◆ **What the exercise asks**: Print them exactly: the lines from the beginning of the entries below through the line that contains "hosted in natural", and only those, with the pictures left out.

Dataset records

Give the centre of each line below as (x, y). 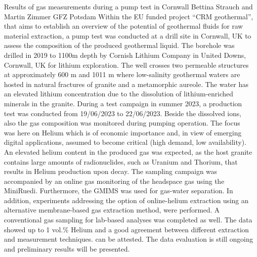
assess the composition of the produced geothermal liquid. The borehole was (119, 45)
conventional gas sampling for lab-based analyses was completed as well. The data (128, 220)
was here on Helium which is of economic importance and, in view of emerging (123, 132)
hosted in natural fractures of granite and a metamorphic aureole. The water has (126, 84)
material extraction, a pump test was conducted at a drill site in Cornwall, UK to (128, 35)
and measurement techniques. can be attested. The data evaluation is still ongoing (129, 239)
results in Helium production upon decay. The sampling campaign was (110, 171)
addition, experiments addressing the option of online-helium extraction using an (126, 200)
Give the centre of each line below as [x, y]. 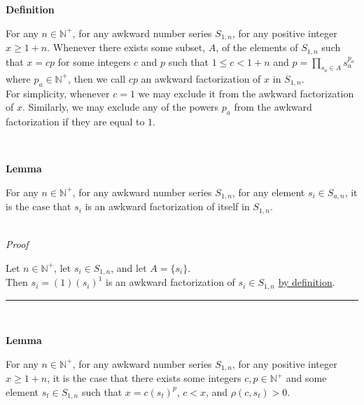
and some [306, 378]
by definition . [307, 282]
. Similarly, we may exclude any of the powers [120, 107]
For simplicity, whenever [58, 93]
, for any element [268, 192]
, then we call [97, 78]
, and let [129, 267]
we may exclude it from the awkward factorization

◆ **Output of the exercise**:
Give the centre of each line below as (x, y). 
assess the composition of the produced geothermal liquid. The borehole was (119, 45)
conventional gas sampling for lab-based analyses was completed as well. The data (128, 220)
was here on Helium which is of economic importance and, in view of emerging (123, 132)
hosted in natural fractures of granite and a metamorphic aureole. The water has (126, 84)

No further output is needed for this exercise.